Which machine learning algorithm should I use?

This resource is designed primarily for beginner to intermediate data scientists or analysts who are interested in identifying and applying machine learning algorithms to address the problems of their interest.

A typical question asked by a beginner, when facing a wide variety of machine learning algorithms, is “which algorithm should I use?” The answer to the question varies depending on many factors, including:

  • The size, quality, and nature of data.
  • The available computational time.
  • The urgency of the task.
  • What you want to do with the data.

Even an experienced data scientist cannot tell which algorithm will perform the best before trying different algorithms. We are not advocating a one-and-done approach, but we do hope to provide some guidance on which algorithms to try first depending on some clear factors.
It completely depends on the dataset we have. If the data is discrete we use SVM. If the dataset is continuous we use linear regression.
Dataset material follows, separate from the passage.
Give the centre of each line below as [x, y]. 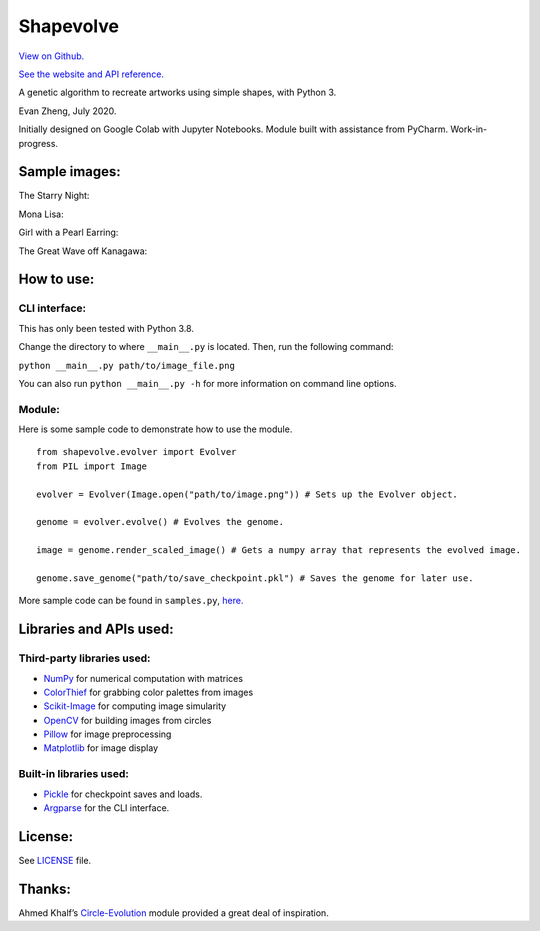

So there is no specific way that lets us know which ML algorithm to use, it all depends on the exploratory data analysis (EDA).

EDA is like “interviewing” the dataset; As part of our interview we do the following:

  • Classify our variables as continuous, categorical, and so forth.
  • Summarize our variables using descriptive statistics.
  • Visualize our variables using charts.

Based on the above observations select one best-fit algorithm for a particular dataset.